Don't forget

Don't forget to post a comment about your Shabbat celebration and/or the discussion your family had at the Shabbat dinner table this week! If you don't see the comments box beneath the post, click on the title of the post and it should take you to a page with a comments section at the bottom.



Friday, September 24, 2010

Shabbat Table Talk for Chol Ha-Moeid Sukkot

We are so blessed in this season because it is just so full of holidays!  Rosh Hashanah and Yom Kippur have passed and we are now in the midst of one of my favorite holidays: Sukkot! 

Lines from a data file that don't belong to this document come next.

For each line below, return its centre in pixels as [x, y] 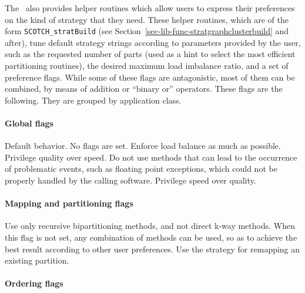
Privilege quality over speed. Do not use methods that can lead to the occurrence [151, 157]
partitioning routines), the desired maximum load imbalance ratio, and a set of [147, 66]
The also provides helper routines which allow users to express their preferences [150, 8]
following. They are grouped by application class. [93, 100]
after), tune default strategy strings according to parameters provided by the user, [153, 42]
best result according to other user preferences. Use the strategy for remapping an [152, 249]
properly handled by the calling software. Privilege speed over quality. [130, 180]
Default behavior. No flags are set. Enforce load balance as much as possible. [143, 146]
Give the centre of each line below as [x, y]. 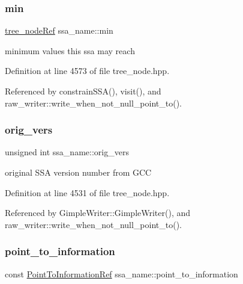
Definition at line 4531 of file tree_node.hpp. [87, 192]
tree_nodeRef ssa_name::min [59, 30]
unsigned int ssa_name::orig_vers [67, 152]
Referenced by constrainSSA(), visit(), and [83, 91]
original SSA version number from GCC [78, 172]
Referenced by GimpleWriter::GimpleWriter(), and [98, 213]
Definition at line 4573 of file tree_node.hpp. [87, 71]
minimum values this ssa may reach [70, 50]
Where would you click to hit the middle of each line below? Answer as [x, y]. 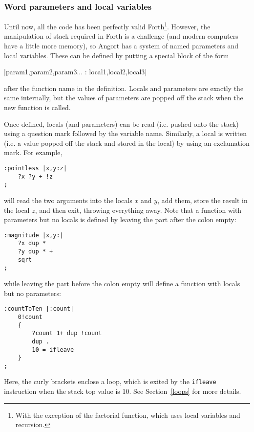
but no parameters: [32, 293]
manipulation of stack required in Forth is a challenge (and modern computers [121, 36]
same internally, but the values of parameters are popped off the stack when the [124, 98]
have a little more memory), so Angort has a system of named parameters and [121, 46]
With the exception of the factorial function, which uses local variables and [128, 415]
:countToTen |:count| [39, 309]
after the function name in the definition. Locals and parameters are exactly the [124, 88]
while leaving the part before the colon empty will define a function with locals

Sukkot, much like the American holiday of Thanksgiving, is a harvest holiday when we thank God for providing food for our tables and a roof over our heads. 

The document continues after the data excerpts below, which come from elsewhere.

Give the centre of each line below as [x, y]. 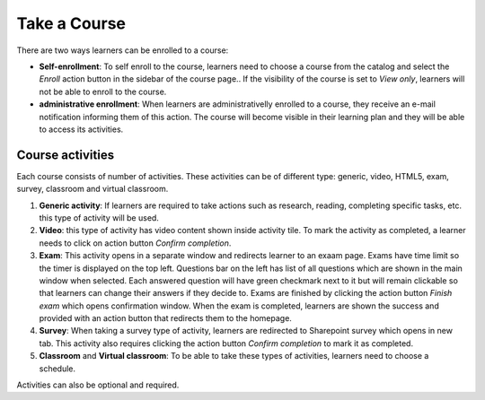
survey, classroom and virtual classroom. [93, 189]
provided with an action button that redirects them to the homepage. [165, 318]
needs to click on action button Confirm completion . [135, 243]
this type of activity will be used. [99, 217]
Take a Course [71, 23]
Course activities [66, 155]
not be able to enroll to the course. [103, 91]
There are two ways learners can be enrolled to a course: [123, 50]

Now, probably very few of us have our own sukkot ("sukkot" is the plural of "sukkah") at our homes.  But we have one here at Temple that everyone can make use of, and in Israel, if you walked around Jerusalem now you would see SO many sukkot!  Even restaurants have their own sukkot so people can eat out at a restaurant, but still observe the mitzvah of eating inside the sukkah.


There are a number of wonderful mitzvahs that we do on Sukkot:


(1) Shaking the lulav and the etrog
(2) Spending time in the sukkah (sleeping in the sukkah even!)
(3) Eating in the Sukkah
(4) Inviting guests into the sukkah.


I would like to fovus on that last mitzvah:  Inviting guests into the sukkah.  This is one of my very favorite traditions of Sukkot.  This is called "Ushpizin," or "Hachnasat Orchim," welcoming guests.  It is traditional to invite people into the sukkah to share a meal and a great conversation. 

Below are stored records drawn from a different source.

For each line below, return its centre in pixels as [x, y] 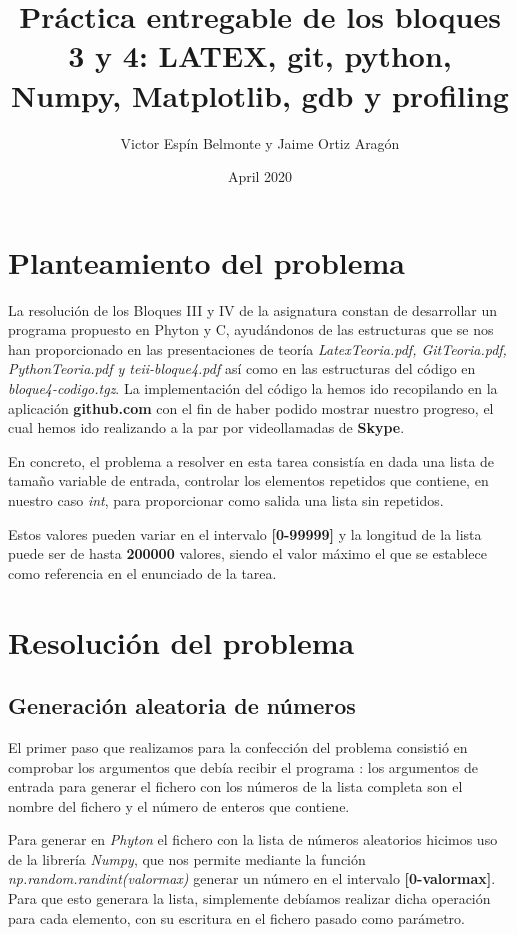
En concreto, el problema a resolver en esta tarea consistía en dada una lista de [251, 460]
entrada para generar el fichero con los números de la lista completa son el [235, 786]
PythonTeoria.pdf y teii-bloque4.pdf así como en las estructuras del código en [242, 368]
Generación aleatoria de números [182, 705]
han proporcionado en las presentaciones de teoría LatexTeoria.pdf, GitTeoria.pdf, [257, 348]
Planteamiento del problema [206, 261]
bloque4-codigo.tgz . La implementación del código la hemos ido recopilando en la [253, 388]
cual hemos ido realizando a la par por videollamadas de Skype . [206, 427]

So my question to all of you this week, that I hope you can take some time with your family to talk about (around your Shabbat dinner table, or in your Sukkah, or just sitting on the couch on Shabbat afternoon):


If you could invite anyone, from any time period (past, present, or future), into your Sukkah to share a meal and have a conversation, who would you invite?  What would you want to talk about?  Why?


Or, if you have lots of ideas, there are 7 days of Sukkot.  Who are your top 7 people you'd like to invite into your Sukkah?






Shabbat Shalom & Chag Sameach!

1 comment:

  1. This is the first time that I've seen the blog -- what a great idea! "Table Talk" seems like a practical way to welcome Shabbat into our home and integrate Judaism into our daily lives. I look forward to using these ideas to prompt interesting spiritual discussions with my family. Thank you, Rabbi Segal.